**Work order**
Could you retype the entries below exactly, omitting every picture?

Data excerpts

*** Begin section ***

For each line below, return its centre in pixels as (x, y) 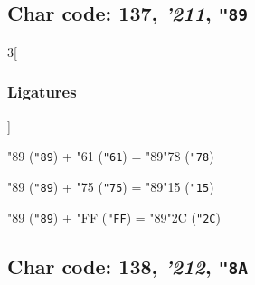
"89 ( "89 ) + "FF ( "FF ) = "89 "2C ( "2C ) (114, 217)
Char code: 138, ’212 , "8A (127, 266)
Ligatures (42, 92)
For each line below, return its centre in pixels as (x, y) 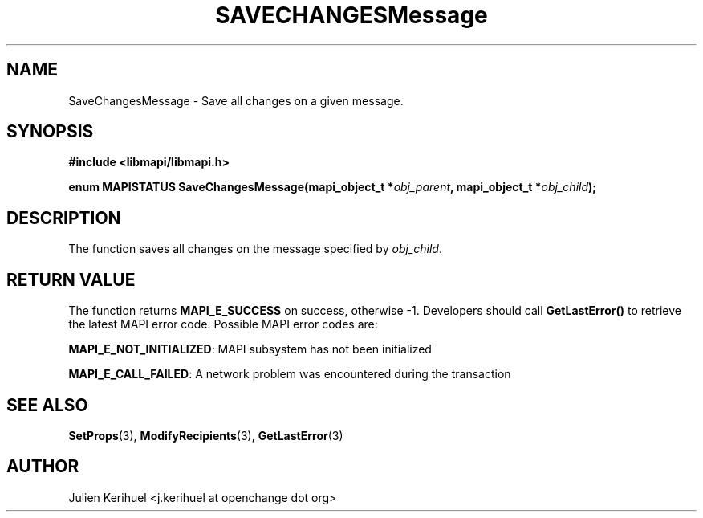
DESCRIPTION (64, 218)
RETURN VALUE (71, 279)
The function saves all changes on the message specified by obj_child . (255, 249)
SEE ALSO (47, 405)
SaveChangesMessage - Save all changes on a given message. (236, 100)
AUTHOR (43, 467)
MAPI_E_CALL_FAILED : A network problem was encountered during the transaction (290, 374)
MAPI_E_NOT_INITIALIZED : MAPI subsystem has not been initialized (250, 349)
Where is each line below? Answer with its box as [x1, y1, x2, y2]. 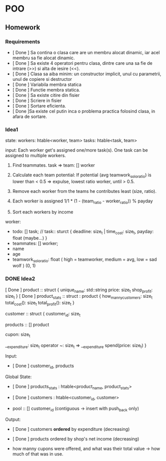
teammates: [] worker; [12, 240, 58, 246]
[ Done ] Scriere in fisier [12, 97, 62, 103]
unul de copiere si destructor [12, 76, 72, 82]
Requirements [5, 38, 40, 45]
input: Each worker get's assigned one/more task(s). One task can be [5, 147, 148, 153]
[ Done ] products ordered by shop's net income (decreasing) [12, 435, 139, 442]
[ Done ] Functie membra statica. [12, 86, 80, 93]
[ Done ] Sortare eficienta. [12, 102, 66, 108]
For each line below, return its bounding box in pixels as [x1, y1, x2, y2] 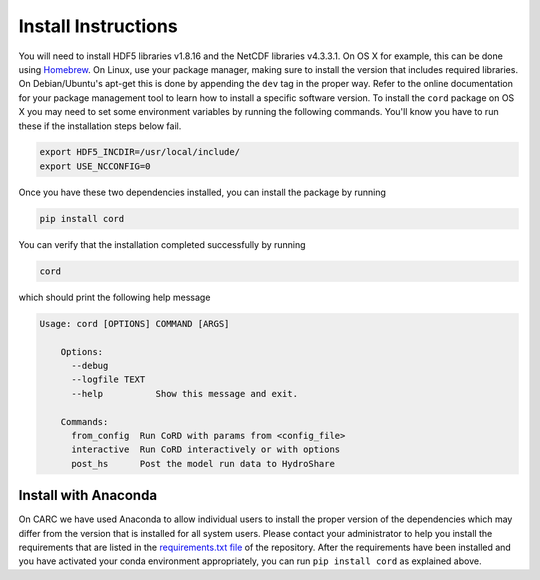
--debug [71, 360, 109, 371]
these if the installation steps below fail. [18, 120, 182, 132]
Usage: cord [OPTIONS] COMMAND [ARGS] [39, 318, 230, 329]
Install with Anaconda [18, 487, 158, 504]
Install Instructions [18, 15, 179, 37]
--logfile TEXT [71, 374, 146, 385]
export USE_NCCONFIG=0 [39, 160, 151, 172]
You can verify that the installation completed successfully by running [18, 238, 306, 250]
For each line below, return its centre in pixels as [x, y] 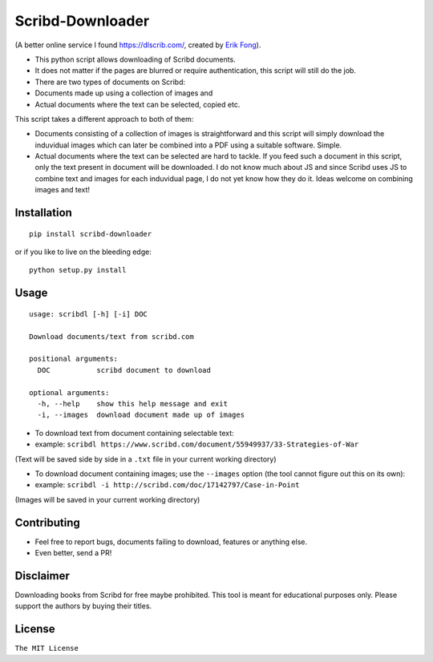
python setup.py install [78, 270]
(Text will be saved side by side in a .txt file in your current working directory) [146, 459]
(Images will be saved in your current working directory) [107, 499]
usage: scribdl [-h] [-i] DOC [89, 314]
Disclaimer [42, 576]
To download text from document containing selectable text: [134, 433]
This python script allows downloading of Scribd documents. [135, 59]
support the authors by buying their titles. [83, 606]
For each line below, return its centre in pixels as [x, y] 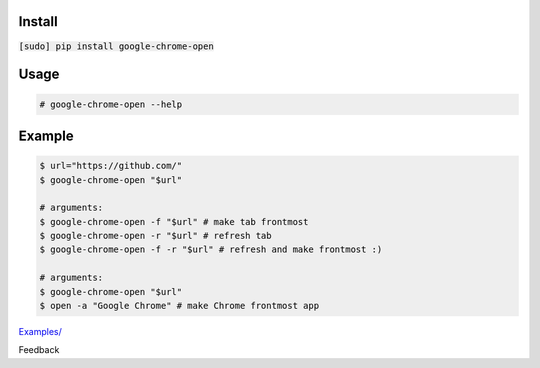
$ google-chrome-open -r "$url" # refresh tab [155, 236]
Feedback [39, 350]
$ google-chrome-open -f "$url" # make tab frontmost [174, 221]
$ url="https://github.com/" [111, 166]
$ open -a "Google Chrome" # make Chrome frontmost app [179, 306]
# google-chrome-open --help [111, 104]
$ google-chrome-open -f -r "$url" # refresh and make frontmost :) [211, 249]
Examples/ [40, 331]
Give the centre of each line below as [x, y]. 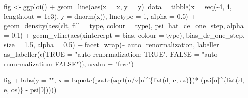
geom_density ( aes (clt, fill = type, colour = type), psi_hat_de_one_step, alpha [124, 25]
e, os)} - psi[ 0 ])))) [30, 89]
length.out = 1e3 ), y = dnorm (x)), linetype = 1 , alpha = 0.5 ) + [100, 16]
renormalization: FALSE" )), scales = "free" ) [69, 63]
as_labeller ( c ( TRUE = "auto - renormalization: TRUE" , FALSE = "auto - [112, 54]
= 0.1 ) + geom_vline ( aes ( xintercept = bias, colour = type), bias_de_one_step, [124, 35]
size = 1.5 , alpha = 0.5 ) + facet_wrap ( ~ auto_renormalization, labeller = [115, 44]
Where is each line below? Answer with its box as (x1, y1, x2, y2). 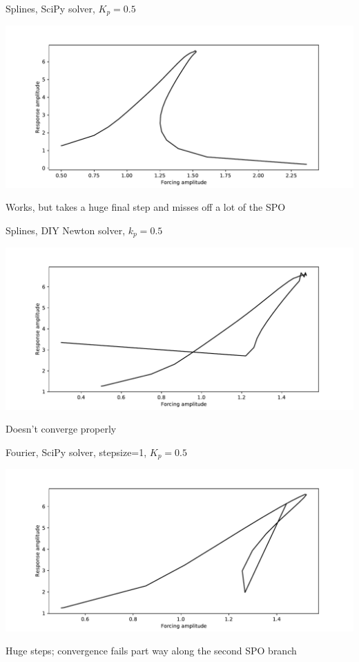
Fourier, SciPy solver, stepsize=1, (6, 444, 147, 459)
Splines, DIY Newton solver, (6, 223, 126, 237)
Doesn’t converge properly (6, 422, 117, 436)
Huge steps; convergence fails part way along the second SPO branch (6, 643, 297, 658)
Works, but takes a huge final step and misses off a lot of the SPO (6, 200, 286, 214)
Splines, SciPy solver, (6, 1, 95, 15)
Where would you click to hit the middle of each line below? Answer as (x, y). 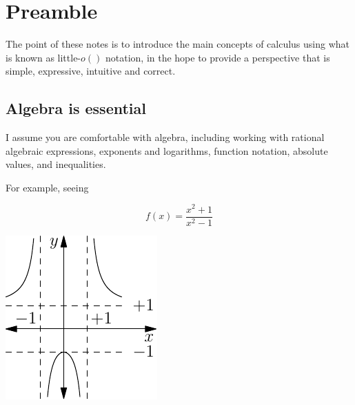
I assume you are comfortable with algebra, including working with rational (165, 137)
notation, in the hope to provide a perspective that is (217, 57)
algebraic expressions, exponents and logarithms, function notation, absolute (167, 150)
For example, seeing (47, 187)
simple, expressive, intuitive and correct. (91, 71)
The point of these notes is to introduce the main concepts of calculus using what (178, 44)
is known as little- (43, 57)
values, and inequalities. (56, 164)

*** End section ***

**Response**
For each line below, return its centre in pixels as (x, y) 
"89 ( "89 ) + "FF ( "FF ) = "89 "2C ( "2C ) (114, 217)
Char code: 138, ’212 , "8A (127, 266)
Ligatures (42, 92)
For each line below, return its centre in pixels as (x, y) 
DESCRIPTION (64, 218)
RETURN VALUE (71, 279)
The function saves all changes on the message specified by obj_child . (255, 249)
SEE ALSO (47, 405)
SaveChangesMessage - Save all changes on a given message. (236, 100)
AUTHOR (43, 467)
MAPI_E_CALL_FAILED : A network problem was encountered during the transaction (290, 374)
MAPI_E_NOT_INITIALIZED : MAPI subsystem has not been initialized (250, 349)
Where is each line below? Answer with its box as [x1, y1, x2, y2]. 
teammates: [] worker; [12, 240, 58, 246]
[ Done ] Scriere in fisier [12, 97, 62, 103]
unul de copiere si destructor [12, 76, 72, 82]
Requirements [5, 38, 40, 45]
input: Each worker get's assigned one/more task(s). One task can be [5, 147, 148, 153]
[ Done ] products ordered by shop's net income (decreasing) [12, 435, 139, 442]
[ Done ] Functie membra statica. [12, 86, 80, 93]
[ Done ] Sortare eficienta. [12, 102, 66, 108]
For each line below, return its bounding box in pixels as [x1, y1, x2, y2] 
--debug [71, 360, 109, 371]
these if the installation steps below fail. [18, 120, 182, 132]
Usage: cord [OPTIONS] COMMAND [ARGS] [39, 318, 230, 329]
Install with Anaconda [18, 487, 158, 504]
Install Instructions [18, 15, 179, 37]
--logfile TEXT [71, 374, 146, 385]
export USE_NCCONFIG=0 [39, 160, 151, 172]
You can verify that the installation completed successfully by running [18, 238, 306, 250]
For each line below, return its centre in pixels as [x, y] 
python setup.py install [78, 270]
(Text will be saved side by side in a .txt file in your current working directory) [146, 459]
(Images will be saved in your current working directory) [107, 499]
usage: scribdl [-h] [-i] DOC [89, 314]
Disclaimer [42, 576]
To download text from document containing selectable text: [134, 433]
This python script allows downloading of Scribd documents. [135, 59]
support the authors by buying their titles. [83, 606]
For each line below, return its centre in pixels as [x, y] 
$ google-chrome-open -r "$url" # refresh tab [155, 236]
Feedback [39, 350]
$ google-chrome-open -f "$url" # make tab frontmost [174, 221]
$ url="https://github.com/" [111, 166]
$ open -a "Google Chrome" # make Chrome frontmost app [179, 306]
# google-chrome-open --help [111, 104]
$ google-chrome-open -f -r "$url" # refresh and make frontmost :) [211, 249]
Examples/ [40, 331]
Give the centre of each line below as [x, y]. 
geom_density ( aes (clt, fill = type, colour = type), psi_hat_de_one_step, alpha [124, 25]
e, os)} - psi[ 0 ])))) [30, 89]
length.out = 1e3 ), y = dnorm (x)), linetype = 1 , alpha = 0.5 ) + [100, 16]
renormalization: FALSE" )), scales = "free" ) [69, 63]
as_labeller ( c ( TRUE = "auto - renormalization: TRUE" , FALSE = "auto - [112, 54]
= 0.1 ) + geom_vline ( aes ( xintercept = bias, colour = type), bias_de_one_step, [124, 35]
size = 1.5 , alpha = 0.5 ) + facet_wrap ( ~ auto_renormalization, labeller = [115, 44]
Where is each line below? Answer with its box as (x1, y1, x2, y2). 
Fourier, SciPy solver, stepsize=1, (6, 444, 147, 459)
Splines, DIY Newton solver, (6, 223, 126, 237)
Doesn’t converge properly (6, 422, 117, 436)
Huge steps; convergence fails part way along the second SPO branch (6, 643, 297, 658)
Works, but takes a huge final step and misses off a lot of the SPO (6, 200, 286, 214)
Splines, SciPy solver, (6, 1, 95, 15)
Where would you click to hit the middle of each line below? Answer as (x, y). 
I assume you are comfortable with algebra, including working with rational (165, 137)
notation, in the hope to provide a perspective that is (217, 57)
algebraic expressions, exponents and logarithms, function notation, absolute (167, 150)
For example, seeing (47, 187)
simple, expressive, intuitive and correct. (91, 71)
The point of these notes is to introduce the main concepts of calculus using what (178, 44)
is known as little- (43, 57)
values, and inequalities. (56, 164)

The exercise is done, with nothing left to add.